雪惜对上乔梦洁狠戾阴森的目光,心里发憷,她看出什么了吗?她拼命避免跟她起正面冲突,如今还是避免不了吗? 再看池斯年,上一刻还热情如火的吻她,下一秒就能对别的女人温柔,他到底把女人当成什么了?或许更确切的问,他到底把她当成什么了?

雪惜心里烦躁不安,以致于接下来的逛街频频走神,苏母看出了她的心不在焉,称自己累了,想回去休息。雪惜看看时间,已经快八点半了,便顺势送苏母回医院。

将苏母安顿好后,雪惜退出病房,黄医生倚在素净的墙壁上,手里端着两杯热咖啡,举起一杯冲她示意,“雪惜,给我十分钟陪我喝杯咖啡行吗?”

雪惜怔了一下,又看了看时间,这才接过热咖啡捧在手里,“黄医生,谢谢你,我妈妈今天过得很开心。

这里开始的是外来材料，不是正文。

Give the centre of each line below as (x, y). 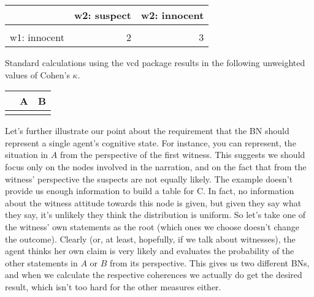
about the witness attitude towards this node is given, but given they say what (153, 202)
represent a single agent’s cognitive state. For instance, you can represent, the (151, 142)
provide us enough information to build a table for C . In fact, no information (150, 191)
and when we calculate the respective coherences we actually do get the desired (154, 275)
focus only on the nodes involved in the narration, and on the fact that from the (156, 166)
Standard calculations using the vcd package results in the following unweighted (155, 62)
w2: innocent (172, 15)
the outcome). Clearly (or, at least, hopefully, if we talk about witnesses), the (150, 239)
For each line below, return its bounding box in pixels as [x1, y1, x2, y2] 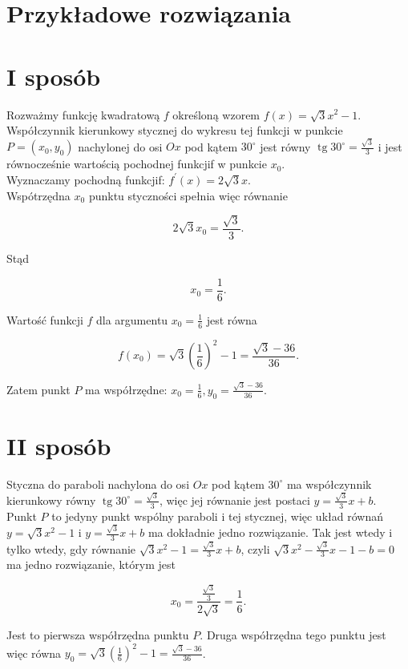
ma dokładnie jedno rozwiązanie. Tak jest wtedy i [147, 524, 393, 541]
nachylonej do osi [78, 138, 163, 155]
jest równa [206, 311, 257, 328]
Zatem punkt [6, 381, 71, 397]
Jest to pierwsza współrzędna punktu [6, 626, 189, 643]
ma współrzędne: [85, 381, 168, 397]
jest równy [260, 138, 311, 155]
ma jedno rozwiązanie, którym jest [6, 556, 176, 573]
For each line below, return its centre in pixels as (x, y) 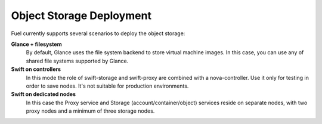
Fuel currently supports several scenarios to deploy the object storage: (98, 33)
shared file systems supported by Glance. (77, 61)
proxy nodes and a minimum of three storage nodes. (90, 111)
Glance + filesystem (36, 44)
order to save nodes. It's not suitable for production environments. (107, 86)
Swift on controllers (36, 69)
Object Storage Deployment (81, 15)
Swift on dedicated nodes (44, 94)
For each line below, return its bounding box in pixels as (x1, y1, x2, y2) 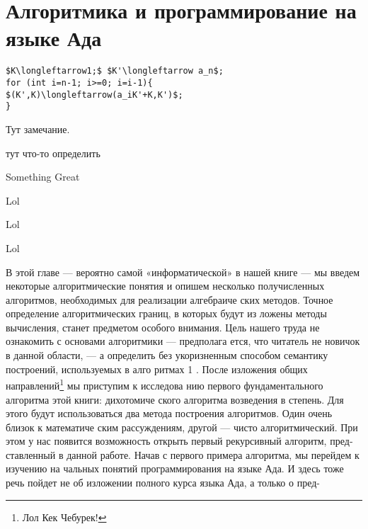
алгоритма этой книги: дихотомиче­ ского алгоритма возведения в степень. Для (6, 392, 344, 406)
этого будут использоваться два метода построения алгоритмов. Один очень (6, 406, 333, 421)
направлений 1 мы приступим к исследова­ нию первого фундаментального (6, 376, 323, 392)
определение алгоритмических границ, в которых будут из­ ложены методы (6, 306, 327, 321)
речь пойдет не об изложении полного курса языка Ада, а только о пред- (6, 475, 320, 490)
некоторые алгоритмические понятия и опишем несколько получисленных (6, 278, 325, 293)
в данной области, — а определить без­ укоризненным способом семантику (6, 348, 328, 363)
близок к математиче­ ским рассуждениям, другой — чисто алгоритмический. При (6, 419, 358, 434)
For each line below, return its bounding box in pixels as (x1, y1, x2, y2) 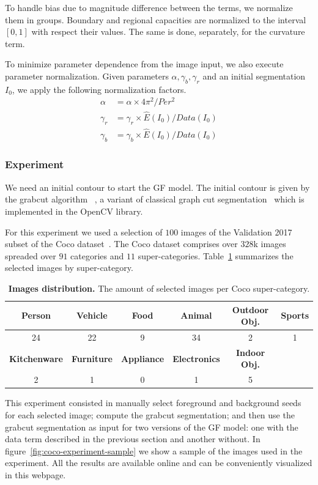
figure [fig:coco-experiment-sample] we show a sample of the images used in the (5, 444, 303, 457)
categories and (70, 249, 124, 262)
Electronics (172, 352, 220, 365)
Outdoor (232, 303, 269, 316)
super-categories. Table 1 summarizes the (138, 249, 294, 262)
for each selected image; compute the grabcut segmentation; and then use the (5, 408, 295, 421)
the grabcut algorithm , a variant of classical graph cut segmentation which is (5, 193, 305, 205)
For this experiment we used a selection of (5, 225, 163, 238)
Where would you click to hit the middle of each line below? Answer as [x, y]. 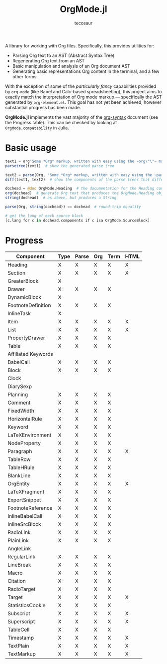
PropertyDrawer [27, 338]
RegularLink [22, 556]
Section [17, 273]
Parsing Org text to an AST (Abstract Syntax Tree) [63, 55]
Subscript [19, 613]
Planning [18, 394]
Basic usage [31, 148]
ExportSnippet [24, 500]
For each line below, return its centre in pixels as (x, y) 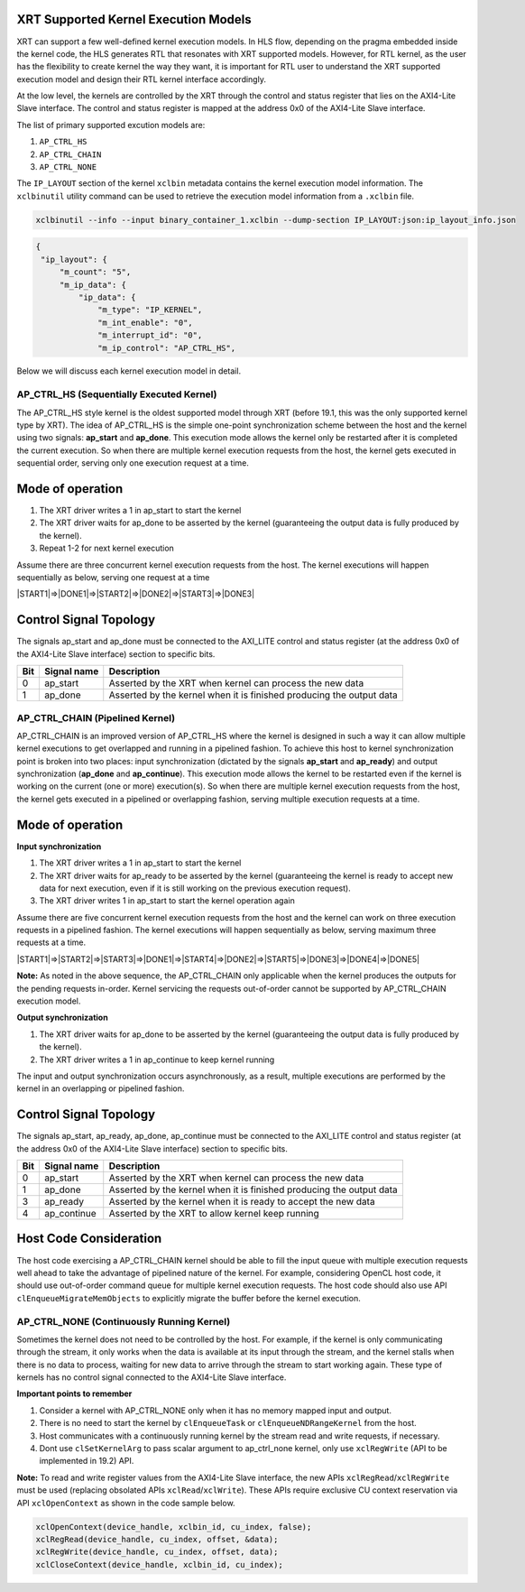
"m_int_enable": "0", (145, 322)
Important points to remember (74, 1393)
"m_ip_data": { (92, 285)
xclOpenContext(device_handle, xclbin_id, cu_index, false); (174, 1527)
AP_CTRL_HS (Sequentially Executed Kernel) (117, 394)
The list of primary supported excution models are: (111, 125)
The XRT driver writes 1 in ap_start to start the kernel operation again (167, 901)
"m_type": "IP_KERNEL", (150, 310)
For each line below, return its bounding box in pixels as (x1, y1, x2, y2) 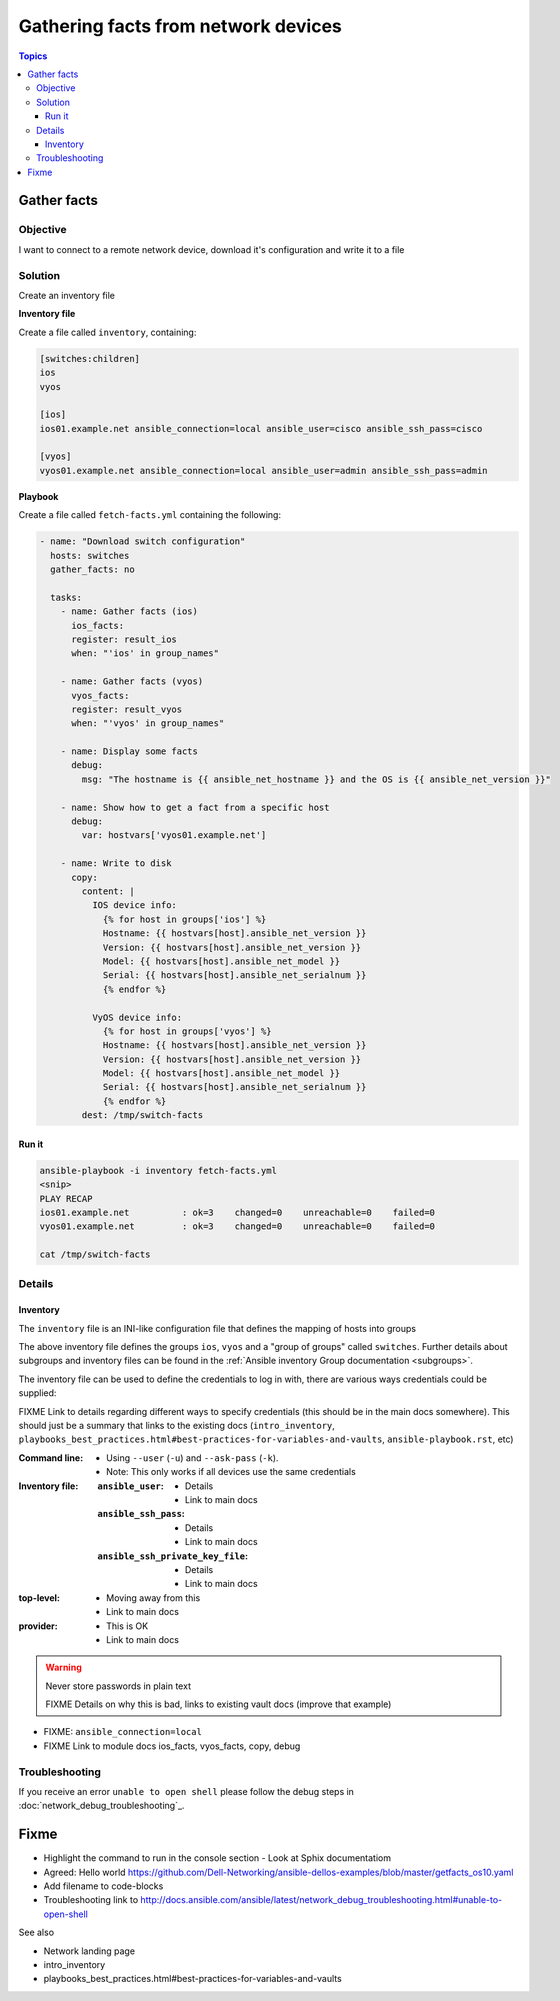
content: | (81, 885, 135, 897)
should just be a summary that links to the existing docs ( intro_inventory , (18, 1420, 335, 1432)
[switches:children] (39, 353, 140, 364)
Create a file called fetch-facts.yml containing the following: (18, 509, 282, 521)
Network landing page (43, 1945, 135, 1957)
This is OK (106, 1620, 149, 1632)
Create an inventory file (18, 289, 115, 301)
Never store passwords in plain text (45, 1680, 192, 1692)
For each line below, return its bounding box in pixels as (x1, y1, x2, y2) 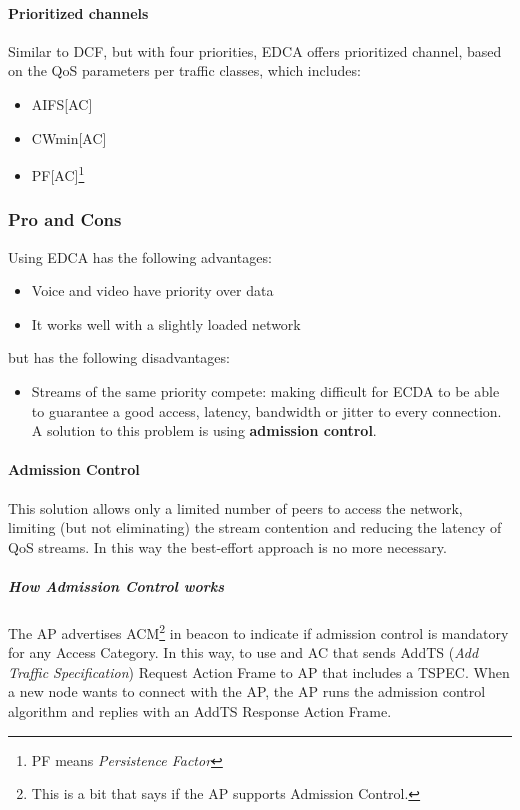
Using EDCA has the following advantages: (8, 246, 272, 267)
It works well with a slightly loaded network (31, 313, 301, 334)
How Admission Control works (8, 575, 225, 596)
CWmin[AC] (31, 127, 107, 148)
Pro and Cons (8, 207, 122, 232)
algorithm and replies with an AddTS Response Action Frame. (8, 700, 392, 721)
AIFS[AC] (31, 93, 93, 114)
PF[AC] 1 (31, 162, 85, 185)
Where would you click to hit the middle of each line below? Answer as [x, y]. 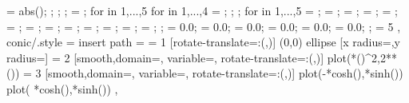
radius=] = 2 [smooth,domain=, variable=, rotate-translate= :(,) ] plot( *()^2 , [193, 57]
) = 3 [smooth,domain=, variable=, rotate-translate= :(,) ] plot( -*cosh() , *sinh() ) [209, 73]
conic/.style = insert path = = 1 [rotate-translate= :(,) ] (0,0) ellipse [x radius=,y [203, 42]
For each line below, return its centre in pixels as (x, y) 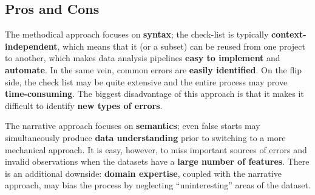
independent (31, 46)
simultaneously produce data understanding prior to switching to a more (145, 137)
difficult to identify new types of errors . (84, 105)
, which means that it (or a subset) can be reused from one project (181, 46)
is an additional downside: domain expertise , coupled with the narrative (143, 173)
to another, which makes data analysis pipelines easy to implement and (143, 58)
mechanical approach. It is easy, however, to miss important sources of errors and (156, 149)
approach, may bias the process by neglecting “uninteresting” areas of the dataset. (158, 185)
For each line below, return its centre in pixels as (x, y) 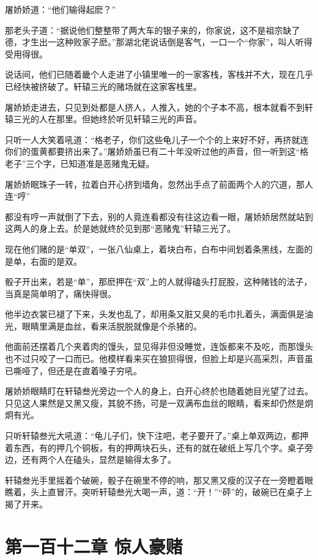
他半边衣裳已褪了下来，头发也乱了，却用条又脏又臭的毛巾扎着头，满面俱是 (155, 314)
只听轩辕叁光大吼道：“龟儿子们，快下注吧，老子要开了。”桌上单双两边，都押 (157, 436)
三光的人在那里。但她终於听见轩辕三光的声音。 (107, 119)
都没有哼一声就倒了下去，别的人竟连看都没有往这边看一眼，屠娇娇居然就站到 (159, 216)
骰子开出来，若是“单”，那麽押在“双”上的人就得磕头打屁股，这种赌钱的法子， (159, 282)
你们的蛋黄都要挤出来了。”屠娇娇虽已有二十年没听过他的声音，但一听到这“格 (157, 151)
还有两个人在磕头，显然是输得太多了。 (99, 459)
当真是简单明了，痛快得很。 (61, 293)
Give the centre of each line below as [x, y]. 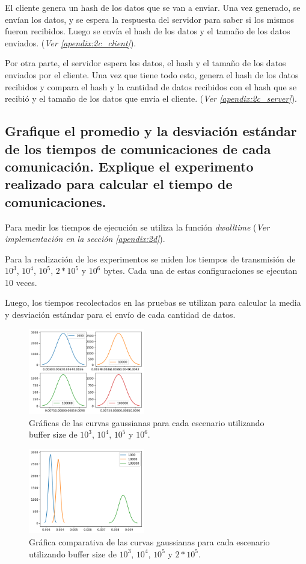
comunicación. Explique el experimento [129, 166]
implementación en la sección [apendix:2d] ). [85, 239]
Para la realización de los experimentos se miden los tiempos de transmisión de [150, 259]
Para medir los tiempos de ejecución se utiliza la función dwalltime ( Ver [137, 227]
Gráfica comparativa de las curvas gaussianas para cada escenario [149, 541]
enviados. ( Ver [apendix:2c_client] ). [71, 42]
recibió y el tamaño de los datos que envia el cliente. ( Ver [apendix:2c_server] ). [151, 98]
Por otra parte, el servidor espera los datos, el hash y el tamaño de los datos [145, 63]
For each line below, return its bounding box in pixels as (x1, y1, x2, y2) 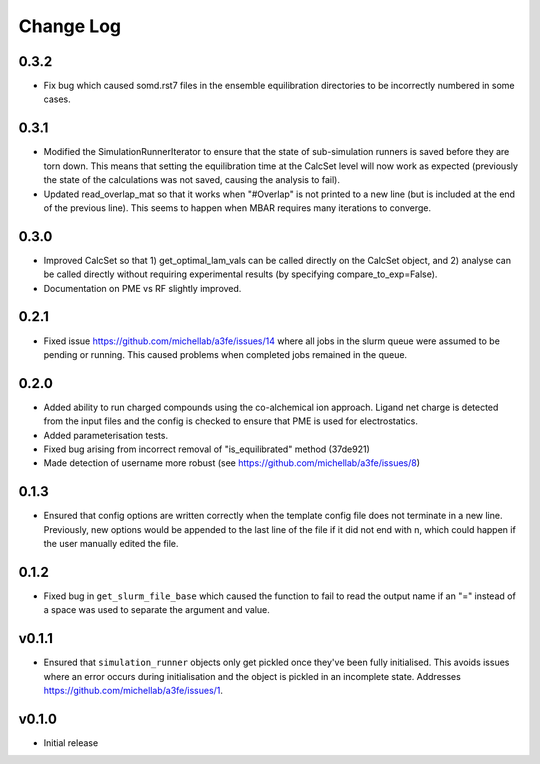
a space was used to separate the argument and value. (43, 604, 270, 616)
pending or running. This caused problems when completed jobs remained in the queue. (43, 348, 408, 360)
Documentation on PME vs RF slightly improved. (43, 282, 242, 294)
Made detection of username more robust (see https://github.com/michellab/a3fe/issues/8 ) (43, 457, 420, 469)
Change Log (18, 15, 122, 37)
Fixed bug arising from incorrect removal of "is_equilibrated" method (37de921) (43, 443, 370, 455)
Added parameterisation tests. (43, 429, 169, 441)
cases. (43, 93, 71, 105)
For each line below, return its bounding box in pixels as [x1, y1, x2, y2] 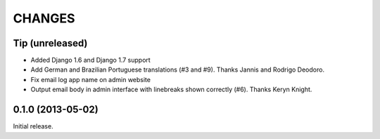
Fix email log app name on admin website [30, 75, 151, 84]
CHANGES [13, 11, 75, 26]
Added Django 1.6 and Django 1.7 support [30, 56, 151, 65]
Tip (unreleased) [13, 37, 88, 49]
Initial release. [13, 122, 53, 131]
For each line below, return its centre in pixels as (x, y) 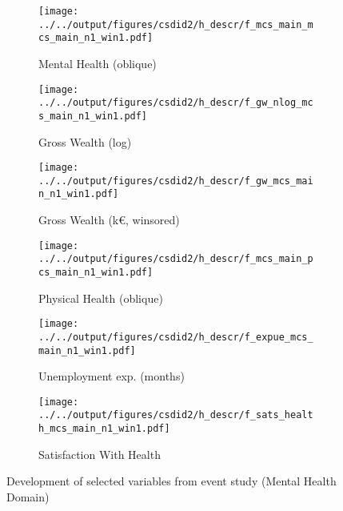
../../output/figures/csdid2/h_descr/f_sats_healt (176, 415)
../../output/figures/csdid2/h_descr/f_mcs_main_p (176, 259)
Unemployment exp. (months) (112, 376)
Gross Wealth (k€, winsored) (109, 220)
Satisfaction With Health (100, 454)
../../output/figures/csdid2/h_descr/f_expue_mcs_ (176, 337)
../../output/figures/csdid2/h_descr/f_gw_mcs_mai (176, 181)
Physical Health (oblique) (101, 298)
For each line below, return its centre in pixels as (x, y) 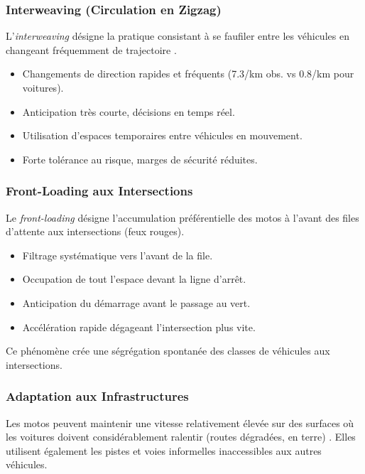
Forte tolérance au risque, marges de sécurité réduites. (140, 159)
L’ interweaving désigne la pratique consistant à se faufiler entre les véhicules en (178, 36)
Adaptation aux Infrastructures (97, 396)
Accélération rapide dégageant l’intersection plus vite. (139, 327)
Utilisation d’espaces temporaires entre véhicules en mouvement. (162, 135)
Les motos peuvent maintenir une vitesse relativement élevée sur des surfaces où (180, 422)
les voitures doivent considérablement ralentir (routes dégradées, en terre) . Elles (181, 437)
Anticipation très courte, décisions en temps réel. (129, 111)
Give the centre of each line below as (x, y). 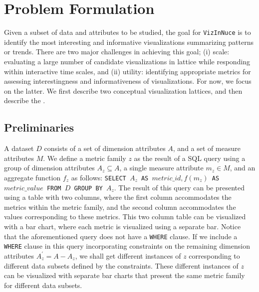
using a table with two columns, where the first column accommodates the (118, 197)
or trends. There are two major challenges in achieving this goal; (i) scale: (117, 52)
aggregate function (32, 177)
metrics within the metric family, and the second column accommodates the (120, 207)
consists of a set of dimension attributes (105, 148)
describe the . (25, 100)
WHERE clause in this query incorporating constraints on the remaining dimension (127, 246)
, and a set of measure (207, 148)
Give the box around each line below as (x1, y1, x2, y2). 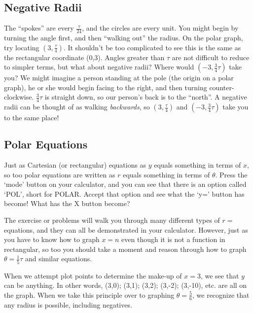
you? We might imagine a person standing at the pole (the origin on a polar (4, 72, 234, 83)
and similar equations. (25, 253, 92, 264)
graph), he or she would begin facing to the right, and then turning (4, 82, 207, 92)
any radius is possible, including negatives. (4, 299, 132, 310)
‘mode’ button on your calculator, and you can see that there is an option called (4, 179, 247, 189)
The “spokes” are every (4, 23, 74, 33)
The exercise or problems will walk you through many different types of (4, 215, 220, 225)
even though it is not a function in (121, 234, 225, 244)
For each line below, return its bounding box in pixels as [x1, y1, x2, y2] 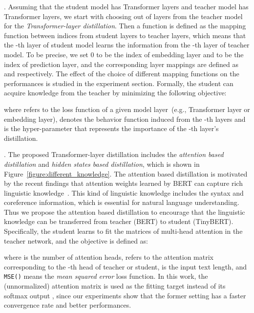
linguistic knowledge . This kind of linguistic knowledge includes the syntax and [4, 187, 244, 198]
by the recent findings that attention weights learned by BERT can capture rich [4, 178, 243, 188]
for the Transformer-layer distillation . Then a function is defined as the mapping [4, 21, 246, 31]
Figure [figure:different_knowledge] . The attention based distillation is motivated [4, 168, 248, 179]
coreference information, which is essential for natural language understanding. [4, 197, 239, 207]
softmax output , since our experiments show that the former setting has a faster [4, 290, 246, 300]
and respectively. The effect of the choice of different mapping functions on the [4, 68, 239, 79]
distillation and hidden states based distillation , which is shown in [4, 158, 200, 169]
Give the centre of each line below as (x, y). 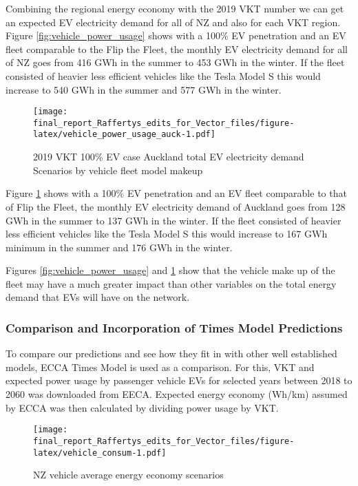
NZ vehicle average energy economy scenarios (128, 475)
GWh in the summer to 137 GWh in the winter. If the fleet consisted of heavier (173, 220)
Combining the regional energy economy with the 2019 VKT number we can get (175, 8)
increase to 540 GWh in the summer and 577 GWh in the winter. (144, 89)
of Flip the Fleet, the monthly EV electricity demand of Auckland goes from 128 (176, 206)
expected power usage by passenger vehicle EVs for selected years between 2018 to (179, 380)
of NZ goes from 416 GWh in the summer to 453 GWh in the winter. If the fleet (175, 62)
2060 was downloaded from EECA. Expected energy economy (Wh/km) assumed (177, 394)
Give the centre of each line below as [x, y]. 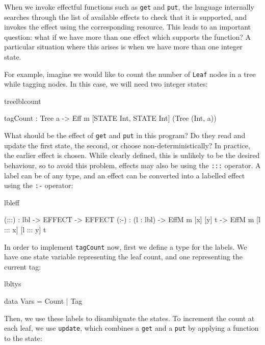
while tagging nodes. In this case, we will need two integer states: [106, 84]
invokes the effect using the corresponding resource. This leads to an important [128, 27]
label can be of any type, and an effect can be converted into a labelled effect [125, 175]
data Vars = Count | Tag [43, 301]
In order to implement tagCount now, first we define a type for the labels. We [126, 246]
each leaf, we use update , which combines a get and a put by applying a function [131, 328]
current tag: [23, 266]
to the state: [23, 338]
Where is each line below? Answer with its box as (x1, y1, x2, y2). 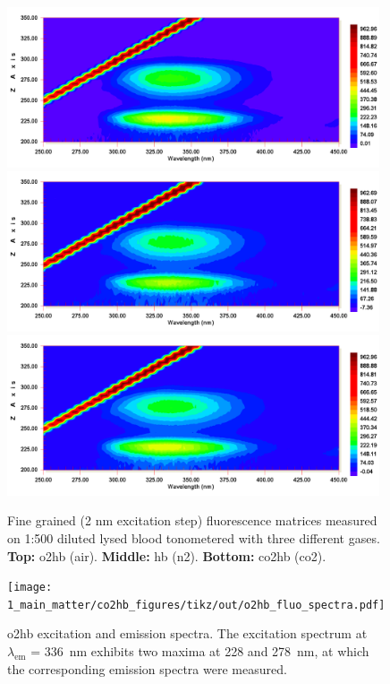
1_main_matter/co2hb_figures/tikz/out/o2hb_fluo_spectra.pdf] (7, 598, 386, 611)
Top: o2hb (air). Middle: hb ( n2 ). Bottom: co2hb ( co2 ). (7, 546, 326, 565)
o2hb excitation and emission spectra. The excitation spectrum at (7, 624, 368, 643)
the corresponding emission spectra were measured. (7, 659, 287, 678)
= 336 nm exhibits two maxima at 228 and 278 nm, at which (30, 642, 369, 661)
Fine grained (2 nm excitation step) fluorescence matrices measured (7, 511, 377, 530)
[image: (7, 581, 53, 594)
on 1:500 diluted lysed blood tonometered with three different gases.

”

“那你呢?”黄医生边往楼梯间走边问她。

苏雪惜盯着杯子里因走动而晃荡起来的水纹,树欲静而风不止,她过得开心吗?似乎从得知妈妈的生病以后,她无路可走嫁给乔少桓那天开始,她就跟这两个字再也不沾边了。

雪惜淡笑不语,跟着黄医生走上天台,晚风徐徐,带着一股白天未褪尽的闷热,楼下五光十色的街灯将半边天映得恍如白昼。

黄医生看了看她,抿了一口咖啡,看向远方灯塔上的亮光,说:“雪惜,你听说过关于灯塔的故事吗?”

“嗯。”雪惜点点头,“希罗是希腊神话中的女祭司,她与兰德尔一见钟情,每当夜幕降临时,希罗点燃火炬,指引对岸的兰德尔泅水过来欢聚。有一次海上刮起狂风,火炬熄灭了,兰德尔泅水过海时不幸遇难。第二天,希罗在岸边见到情人的尸体,痛不欲生,也投入水中,与情人同归于尽。后来就有了灯塔,来指引在海上迷途的船只归来。”

黄医生温和轻笑,像个邻家大哥哥一般劝道:“每个人在人生的旅途上都会或多或少的迷路,只要知道迷途知返,就不会走太远,雪惜,你是个聪明的女孩子,我相信你会懂我说这番话的意思。”

雪惜心底一震,诧异地抬头看向他,黄医生俊逸儒雅的脸上,尽是语重心长。他也看见了她在电梯里跟池斯年的纠缠了吗?他也认为是她想要走偏路吗?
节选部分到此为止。